ゲンタマイシンとは

正式にはゲンタマイシン硫酸塩

ゲンタマイシンは、正式には「ゲンタマイシン硫酸塩」というアミノグリコシド系抗生物質です。

ゲンタマイシン硫酸塩は、黄色ブドウ球菌および緑膿菌を含むグラム陰性桿菌に優れた効果を現し、殺菌的に作用します。また、ほかのアミノグリコシド系抗生物質に対する耐性菌にも効果があります。

注射剤のほか、外皮用剤としても広く使用されています。

先発薬とジェネリック医薬品

ゲンタマイシン硫酸塩を成分とする先発薬として「ゲンタシン」があります。注射剤のほかに、外皮用剤として軟膏とクリームがあります。

「ゲンタマイシン硫酸塩+剤形+製薬会社名」という製品名で販売されている薬は、ゲンタシンのジェネリック医薬品です。同様に、「エルタシン」もゲンタシンのジェネリック医薬品です。ゲンタシンのジェネリック医薬品には、軟膏および注射剤があります。

ゲンタマイシン硫酸塩軟膏の効果

ゲンタマイシン硫酸塩軟膏は、表在性皮膚感染症や皮膚疾患の二次感染の治療に使用されます。

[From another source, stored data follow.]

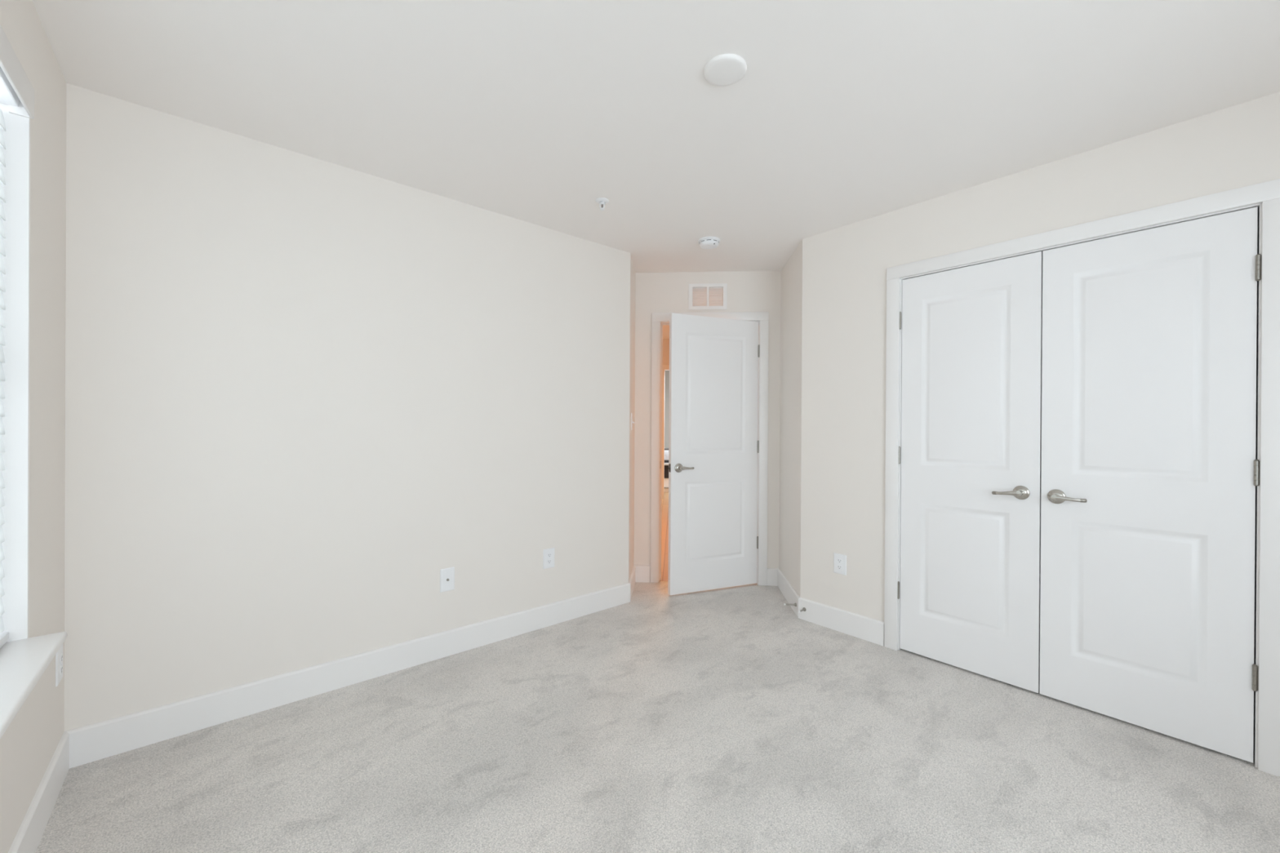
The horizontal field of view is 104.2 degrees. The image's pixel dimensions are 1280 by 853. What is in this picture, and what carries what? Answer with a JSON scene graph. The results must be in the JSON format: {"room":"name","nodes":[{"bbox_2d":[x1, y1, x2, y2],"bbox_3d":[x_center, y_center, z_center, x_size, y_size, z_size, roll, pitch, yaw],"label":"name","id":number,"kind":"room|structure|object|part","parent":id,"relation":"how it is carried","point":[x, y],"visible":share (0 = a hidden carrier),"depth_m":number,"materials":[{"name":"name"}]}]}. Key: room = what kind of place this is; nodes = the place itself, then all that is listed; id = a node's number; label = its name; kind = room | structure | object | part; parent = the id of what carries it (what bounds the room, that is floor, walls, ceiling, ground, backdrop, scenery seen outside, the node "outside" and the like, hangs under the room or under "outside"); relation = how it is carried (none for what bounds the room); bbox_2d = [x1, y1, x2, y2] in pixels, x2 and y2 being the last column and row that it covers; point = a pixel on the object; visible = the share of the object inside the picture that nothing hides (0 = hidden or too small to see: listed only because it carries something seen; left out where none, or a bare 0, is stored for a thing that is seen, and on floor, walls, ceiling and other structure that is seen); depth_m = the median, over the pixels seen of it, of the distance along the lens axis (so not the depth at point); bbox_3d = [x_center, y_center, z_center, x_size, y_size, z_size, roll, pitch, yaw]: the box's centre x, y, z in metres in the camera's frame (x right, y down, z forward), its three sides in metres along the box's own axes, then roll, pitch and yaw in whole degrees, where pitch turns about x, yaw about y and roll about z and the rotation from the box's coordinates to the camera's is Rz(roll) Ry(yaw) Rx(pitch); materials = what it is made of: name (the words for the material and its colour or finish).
{"room":"empty bedroom","nodes":[
{"label":"empty bedroom","id":0,"kind":"room"},
{"bbox_2d":[0,0,66,852],"bbox_3d":[-0.634,0.010,0.026,0.160,2.440,4.691,0,0,-41],"label":"wall","id":1,"kind":"structure","parent":0,"point":[28,744],"depth_m":1.53,"materials":[{"name":"white paint"}]},
{"bbox_2d":[0,24,34,119],"bbox_3d":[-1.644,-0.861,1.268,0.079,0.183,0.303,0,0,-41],"label":"window frame","id":2,"kind":"structure","parent":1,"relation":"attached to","point":[16,92],"depth_m":1.31,"materials":[{"name":"white"}]},
{"bbox_3d":[-0.909,-0.911,0.402,0.052,0.053,2.581,0,0,-41],"label":"head rail","id":3,"kind":"part","parent":2,"relation":"part of","materials":[{"name":"white plastic"}]},
{"bbox_2d":[0,102,66,738],"bbox_3d":[-0.908,-0.149,0.406,0.224,1.610,2.610,0,0,-41],"label":"window","id":4,"kind":"structure","parent":1,"relation":"in","point":[24,660],"depth_m":1.39,"materials":[{"name":"white plastic"}]},
{"bbox_2d":[0,108,8,648],"bbox_3d":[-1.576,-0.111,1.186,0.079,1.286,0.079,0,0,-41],"label":"window blind","id":5,"kind":"object","parent":4,"relation":"attached to","point":[4,637],"depth_m":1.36,"materials":[{"name":"white plastic"}]},
{"bbox_3d":[-0.919,0.588,0.404,0.028,0.024,2.581,0,0,-41],"label":"rail","id":6,"kind":"part","parent":5,"relation":"part of","materials":[{"name":"white plastic"}]},
{"bbox_3d":[-0.893,0.617,0.423,0.174,0.022,2.608,0,0,-41],"label":"sill","id":7,"kind":"part","parent":4,"relation":"part of","materials":[{"name":"white paint"}]},
{"bbox_2d":[8,731,69,852],"bbox_3d":[-0.594,1.164,0.108,0.014,0.132,4.431,0,0,-41],"label":"baseboard","id":8,"kind":"structure","parent":1,"relation":"attached to","point":[28,837],"depth_m":1.50,"materials":[{"name":"white paint"}]},
{"bbox_2d":[55,644,62,686],"bbox_3d":[-1.985,0.814,1.705,0.008,0.120,0.080,0,0,-41],"label":"wall outlet","id":9,"kind":"object","parent":1,"relation":"attached to","point":[59,655],"visible":0.99,"depth_m":1.69,"materials":[{"name":"white plastic"}]},
{"bbox_2d":[59,664,62,675],"bbox_3d":[-1.983,0.834,1.707,0.003,0.028,0.034,0,0,-41],"label":"receptacle","id":10,"kind":"object","parent":9,"relation":"attached to","point":[60,665],"depth_m":1.70,"materials":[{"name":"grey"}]},
{"bbox_2d":[59,653,62,663],"bbox_3d":[-1.983,0.795,1.707,0.003,0.028,0.034,0,0,-41],"label":"receptacle","id":11,"kind":"object","parent":9,"relation":"attached to","point":[60,655],"depth_m":1.70,"materials":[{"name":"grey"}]},
{"bbox_2d":[64,83,630,731],"bbox_3d":[-1.093,0.003,2.669,2.614,2.440,0.100,0,0,-41],"label":"wall","id":12,"kind":"structure","parent":0,"point":[302,391],"depth_m":2.23,"materials":[{"name":"white paint"}]},
{"bbox_2d":[66,582,630,768],"bbox_3d":[-1.060,1.157,2.630,2.620,0.132,0.014,0,0,-41],"label":"baseboard","id":13,"kind":"structure","parent":12,"relation":"attached to","point":[96,741],"depth_m":2.24,"materials":[{"name":"white paint"}]},
{"bbox_2d":[440,566,454,592],"bbox_3d":[-1.025,0.818,2.657,0.076,0.122,0.015,0,0,-41],"label":"cable wall plate","id":14,"kind":"object","parent":12,"relation":"attached to","point":[446,575],"visible":1,"depth_m":2.65,"materials":[{"name":"white plastic"}]},
{"bbox_2d":[542,547,554,568],"bbox_3d":[-0.559,0.812,3.066,0.080,0.120,0.008,0,0,-41],"label":"wall outlet","id":15,"kind":"object","parent":12,"relation":"attached to","point":[548,553],"visible":1,"depth_m":3.06,"materials":[{"name":"white plastic"}]},
{"bbox_2d":[546,559,551,564],"bbox_3d":[-0.557,0.831,3.064,0.034,0.028,0.003,0,0,-41],"label":"receptacle","id":16,"kind":"object","parent":15,"relation":"attached to","point":[548,561],"depth_m":3.06,"materials":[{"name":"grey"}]},
{"bbox_2d":[546,552,551,557],"bbox_3d":[-0.557,0.792,3.064,0.034,0.028,0.003,0,0,-41],"label":"receptacle","id":17,"kind":"object","parent":15,"relation":"attached to","point":[548,554],"depth_m":3.06,"materials":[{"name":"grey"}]},
{"bbox_2d":[628,253,635,581],"bbox_3d":[-0.104,0.006,3.774,0.100,2.440,0.566,0,0,4],"label":"wall","id":18,"kind":"structure","parent":0,"point":[633,274],"depth_m":3.69,"materials":[{"name":"white paint"}]},
{"bbox_2d":[628,564,635,600],"bbox_3d":[-0.058,1.161,3.712,0.014,0.132,0.457,0,0,4],"label":"baseboard","id":19,"kind":"structure","parent":18,"relation":"attached to","point":[632,580],"depth_m":3.69,"materials":[{"name":"white paint"}]},
{"bbox_2d":[631,413,634,430],"bbox_3d":[-0.051,-0.035,3.652,0.023,0.124,0.078,0,0,4],"label":"light switch","id":20,"kind":"object","parent":18,"relation":"attached to","point":[632,421],"visible":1,"depth_m":3.64,"materials":[{"name":"white plastic"}]},
{"bbox_3d":[-0.059,-0.035,3.653,0.006,0.124,0.078,0,0,4],"label":"plate","id":21,"kind":"part","parent":20,"relation":"part of","materials":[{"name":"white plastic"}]},
{"bbox_2d":[32,0,1279,272],"bbox_3d":[0.777,-1.255,1.490,4.200,0.100,5.062,0,0,-41],"label":"ceiling","id":22,"kind":"structure","parent":0,"point":[842,113],"depth_m":1.78,"materials":[{"name":"white paint"}]},
{"bbox_2d":[595,197,608,210],"bbox_3d":[-0.203,-1.189,2.675,0.073,0.048,0.073,0,0,-41],"label":"sprinkler head","id":23,"kind":"object","parent":22,"relation":"attached to","point":[601,201],"visible":1,"depth_m":2.67},
{"bbox_2d":[697,236,719,248],"bbox_3d":[0.450,-1.188,3.242,0.143,0.043,0.143,0,0,-41],"label":"smoke detector","id":24,"kind":"object","parent":22,"relation":"attached to","point":[706,242],"visible":1,"depth_m":3.20,"materials":[{"name":"white plastic"}]},
{"bbox_2d":[703,53,746,85],"bbox_3d":[0.288,-1.200,1.684,0.143,0.016,0.143,0,0,-41],"label":"cover plate","id":25,"kind":"object","parent":22,"relation":"attached to","point":[724,69],"visible":1,"depth_m":1.67,"materials":[{"name":"white paint"}]},
{"bbox_2d":[35,492,1279,852],"bbox_3d":[0.923,1.268,5.635,9.874,0.080,11.102,0,0,-41],"label":"floor","id":26,"kind":"structure","parent":0,"point":[724,720],"depth_m":1.81,"materials":[{"name":"carpet"}]},
{"bbox_2d":[664,462,668,492],"bbox_3d":[0.605,0.950,9.432,1.240,0.540,0.440,0,0,4],"label":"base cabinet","id":27,"kind":"object","parent":26,"relation":"on","point":[666,464],"visible":0.02,"depth_m":9.24,"materials":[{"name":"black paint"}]},
{"bbox_3d":[0.604,1.090,9.432,1.160,0.260,0.380,0,0,4],"label":"drawer","id":28,"kind":"part","parent":27,"relation":"part of","materials":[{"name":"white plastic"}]},
{"bbox_3d":[0.606,0.657,9.432,1.000,0.045,0.260,0,0,4],"label":"box","id":29,"kind":"object","parent":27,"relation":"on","visible":0},
{"bbox_2d":[664,450,668,460],"bbox_3d":[0.607,0.540,9.431,1.000,0.190,0.260,0,0,4],"label":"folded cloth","id":30,"kind":"object","parent":29,"relation":"on","point":[666,452],"visible":0.02,"depth_m":9.31,"materials":[{"name":"white"}]},
{"bbox_2d":[662,338,669,364],"bbox_3d":[0.695,-0.138,8.482,3.000,2.880,0.120,0,0,4],"label":"wall","id":31,"kind":"structure","parent":0,"point":[665,342],"depth_m":8.44,"materials":[{"name":"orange paint"}]},
{"bbox_2d":[662,364,669,498],"bbox_3d":[0.869,0.092,8.462,1.071,2.262,0.137,0,0,4],"label":"door frame","id":32,"kind":"structure","parent":31,"relation":"attached to","point":[665,367],"depth_m":8.43,"materials":[{"name":"white paint"}]},
{"bbox_3d":[0.368,0.127,8.437,0.075,2.187,0.017,0,0,4],"label":"casing","id":33,"kind":"part","parent":32,"relation":"part of","materials":[{"name":"white paint"}]},
{"bbox_3d":[0.871,-1.001,8.400,1.071,0.075,0.017,0,0,4],"label":"head casing","id":34,"kind":"part","parent":32,"relation":"part of","materials":[{"name":"white paint"}]},
{"bbox_2d":[664,370,669,448],"bbox_3d":[0.907,-0.142,11.515,3.000,2.880,0.100,0,0,4],"label":"wall","id":35,"kind":"structure","parent":0,"point":[666,372],"depth_m":11.48,"materials":[{"name":"grey paint"}]},
{"bbox_2d":[662,292,721,339],"bbox_3d":[0.654,-1.527,7.792,3.000,0.100,7.559,0,0,4],"label":"ceiling","id":36,"kind":"structure","parent":0,"point":[665,328],"depth_m":7.65,"materials":[{"name":"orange paint"}]},
{"bbox_2d":[634,271,781,582],"bbox_3d":[0.525,0.009,3.957,1.330,2.440,0.115,0,0,4],"label":"wall","id":37,"kind":"structure","parent":0,"point":[747,291],"depth_m":3.91,"materials":[{"name":"white paint"}]},
{"bbox_2d":[635,564,649,582],"bbox_3d":[0.015,1.161,3.929,0.128,0.132,0.014,0,0,4],"label":"baseboard","id":38,"kind":"structure","parent":37,"relation":"attached to","point":[642,572],"depth_m":3.92,"materials":[{"name":"white paint"}]},
{"bbox_2d":[688,283,727,310],"bbox_3d":[0.530,-1.015,3.897,0.298,0.202,0.017,0,0,4],"label":"air vent","id":39,"kind":"object","parent":37,"relation":"in","point":[700,301],"visible":1,"depth_m":3.90,"materials":[{"name":"white metal"}]},
{"bbox_2d":[650,311,768,586],"bbox_3d":[0.542,0.170,3.947,0.904,2.120,0.132,0,0,4],"label":"door frame","id":40,"kind":"structure","parent":37,"relation":"attached to","point":[659,320],"depth_m":3.88,"materials":[{"name":"white paint"}]},
{"bbox_3d":[0.120,0.201,3.919,0.066,2.053,0.017,0,0,4],"label":"casing","id":41,"kind":"part","parent":40,"relation":"part of","materials":[{"name":"white paint"}]},
{"bbox_3d":[0.544,-0.857,3.888,0.904,0.066,0.017,0,0,4],"label":"head casing","id":42,"kind":"part","parent":40,"relation":"part of","materials":[{"name":"white paint"}]},
{"bbox_3d":[0.956,0.205,3.861,0.066,2.053,0.017,0,0,4],"label":"casing","id":43,"kind":"part","parent":40,"relation":"part of","materials":[{"name":"white paint"}]},
{"bbox_2d":[667,313,759,595],"bbox_3d":[0.566,0.202,3.739,0.772,2.032,0.157,0,0,-22],"label":"door","id":44,"kind":"structure","parent":37,"relation":"in","point":[713,444],"depth_m":3.72,"materials":[{"name":"white paint"}]},
{"bbox_3d":[0.328,0.300,3.589,0.101,0.027,0.048,0,0,-23],"label":"lever","id":45,"kind":"part","parent":44,"relation":"part of","materials":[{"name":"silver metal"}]},
{"bbox_2d":[766,568,778,586],"bbox_3d":[1.030,1.166,3.858,0.098,0.132,0.014,0,0,4],"label":"baseboard","id":46,"kind":"structure","parent":37,"relation":"attached to","point":[772,573],"depth_m":3.85,"materials":[{"name":"white paint"}]},
{"bbox_2d":[779,240,802,596],"bbox_3d":[1.116,0.013,3.588,0.100,2.440,0.767,0,0,4],"label":"wall","id":47,"kind":"structure","parent":0,"point":[791,306],"depth_m":3.49,"materials":[{"name":"white paint"}]},
{"bbox_2d":[777,568,799,617],"bbox_3d":[1.049,1.167,3.534,0.014,0.132,0.658,0,0,4],"label":"baseboard","id":48,"kind":"structure","parent":47,"relation":"attached to","point":[786,588],"depth_m":3.49,"materials":[{"name":"white paint"}]},
{"bbox_2d":[783,602,796,606],"bbox_3d":[0.984,1.167,3.266,0.078,0.024,0.024,0,0,4],"label":"door stop","id":49,"kind":"object","parent":47,"relation":"attached to","point":[795,603],"visible":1,"depth_m":3.26,"materials":[{"name":"silver metal"}]},
{"bbox_2d":[798,607,806,613],"bbox_3d":[1.023,1.165,3.152,0.066,0.024,0.024,0,0,-41],"label":"door stop","id":50,"kind":"object","parent":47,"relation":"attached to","point":[803,608],"visible":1,"depth_m":3.16,"materials":[{"name":"silver metal"}]},
{"bbox_2d":[800,91,1279,622],"bbox_3d":[2.282,0.023,1.871,0.120,2.440,3.650,0,0,-41],"label":"wall","id":51,"kind":"structure","parent":0,"point":[844,321],"depth_m":2.83,"materials":[{"name":"white paint"}]},
{"bbox_2d":[833,552,846,575],"bbox_3d":[1.206,0.830,3.008,0.008,0.120,0.080,0,0,-41],"label":"wall outlet","id":52,"kind":"object","parent":51,"relation":"attached to","point":[839,560],"visible":1,"depth_m":3.00,"materials":[{"name":"white plastic"}]},
{"bbox_2d":[836,564,842,569],"bbox_3d":[1.204,0.850,3.006,0.003,0.028,0.034,0,0,-41],"label":"receptacle","id":53,"kind":"object","parent":52,"relation":"attached to","point":[838,566],"depth_m":3.00,"materials":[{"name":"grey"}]},
{"bbox_2d":[836,558,842,563],"bbox_3d":[1.204,0.811,3.006,0.003,0.028,0.034,0,0,-41],"label":"receptacle","id":54,"kind":"object","parent":52,"relation":"attached to","point":[838,560],"depth_m":3.00,"materials":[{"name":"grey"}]},
{"bbox_2d":[798,597,884,646],"bbox_3d":[1.200,1.169,3.009,0.014,0.132,0.536,0,0,-41],"label":"baseboard","id":55,"kind":"structure","parent":51,"relation":"attached to","point":[869,629],"depth_m":2.98,"materials":[{"name":"white paint"}]},
{"bbox_2d":[897,251,1042,693],"bbox_3d":[1.623,0.210,2.518,0.095,2.032,0.627,0,0,-41],"label":"door","id":56,"kind":"structure","parent":51,"relation":"in","point":[972,335],"depth_m":2.48,"materials":[{"name":"white paint"}]},
{"bbox_3d":[1.741,0.311,2.346,0.048,0.028,0.101,0,0,-41],"label":"lever","id":57,"kind":"part","parent":56,"relation":"part of","materials":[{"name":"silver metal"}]},
{"bbox_2d":[884,178,1279,777],"bbox_3d":[1.883,0.178,2.317,0.137,2.124,1.387,0,0,-41],"label":"door frame","id":58,"kind":"structure","parent":51,"relation":"attached to","point":[1265,196],"depth_m":1.82,"materials":[{"name":"white paint"}]},
{"bbox_3d":[1.405,0.209,2.775,0.017,2.056,0.068,0,0,-41],"label":"casing","id":59,"kind":"part","parent":58,"relation":"part of","materials":[{"name":"white paint"}]},
{"bbox_3d":[1.843,-0.850,2.276,0.017,0.068,1.387,0,0,-41],"label":"head casing","id":60,"kind":"part","parent":58,"relation":"part of","materials":[{"name":"white paint"}]},
{"bbox_3d":[2.270,0.215,1.780,0.017,2.056,0.068,0,0,-41],"label":"casing","id":61,"kind":"part","parent":58,"relation":"part of","materials":[{"name":"white paint"}]},
{"bbox_2d":[1040,206,1262,763],"bbox_3d":[2.039,0.213,2.039,0.095,2.032,0.632,0,0,-41],"label":"door","id":62,"kind":"structure","parent":51,"relation":"in","point":[1150,475],"depth_m":2.01,"materials":[{"name":"white paint"}]},
{"bbox_3d":[1.874,0.316,2.193,0.048,0.026,0.101,0,0,-41],"label":"lever","id":63,"kind":"part","parent":62,"relation":"part of","materials":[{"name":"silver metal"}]}
]}

適応菌種は、ゲンタマイシンに感性のブドウ球菌属、レンサ球菌属(肺炎球菌を除く)、大腸菌、クレブシエラ属、エンテロバクター属、プロテウス属、モルガネラ・モルガニー、プロビデンシア属、緑膿菌です。

ニキビ

ゲンタマイシン硫酸塩軟膏にはニキビの原因となるアクネ菌に対して効果がなく、ニキビそのものを治す薬ではありません。しかし、ニキビによってできた化膿を治療する目的で処方されることがあります。

やけど

皮膚の表皮の下にある真皮にまで達しているやけどは、赤み・痛みだけでなく水ぶくれができます。その場合、炎症をおさえるためのステロイド剤と、細菌感染を防ぐためにゲンタマイシン硫酸塩軟膏などの抗生物質を使用します。

虫刺され・かゆみ

虫刺されやあせもなどのかゆみによって掻き壊してしまうと、そこから黄色ブドウ球菌に感染してとびひを発症する場合があります。とびひの治療には抗生物質の飲み薬とゲンタマイシン硫酸塩軟膏などの塗り薬を使用します。

ヘルペス

ヘルペスの治療には、抗ヘルペス薬または抗ウイルス薬が用いられます。細菌による二次感染をともなう場合に、ゲンタマイシン硫酸塩軟膏などの抗生物質が使用されることもあります。

水虫

水虫は白癬菌という真菌(カビ)が原因のため、抗真菌薬を使用して治療を行います。水虫によって皮膚のバリア機能が弱まり、細菌による二次感染が起こった場合は、抗生物質の飲み薬や点滴を用います。

外陰部への使用

外陰部が細菌に感染することにより炎症を起こし、赤く腫れたり痛みやかゆみなどの症状がある場合、ゲンタマイシン硫酸塩軟膏などの抗生物質を使用することがあります。

ゲンタマイシン硫酸塩軟膏の副作用

副作用として、発疹などのアレルギー反応が起こる可能性があります。かゆみ、発赤、腫脹、丘疹、小水疱などの兆候が現れた場合は医師に報告しましょう。

また、長期連用することによって腎障害、難聴が起こる可能性があります。これらの症状が現れた場合も、医療機関を受診して医師に報告してください。

ゲンタマイシン硫酸塩軟膏の市販薬

ゲンタマイシン硫酸塩が配合された市販薬はありません。(2017年7月現在)

おわりに

ゲンタマイシン硫酸塩軟膏は、さまざまな細菌に対して効果のある薬です。しかし、耐性菌が現れるのを防ぐために、必要最小限の期間のみの使用とすることが大切です。

自己判断で安易に使用することは避け、必ず医師の指示に従って使用しましょう。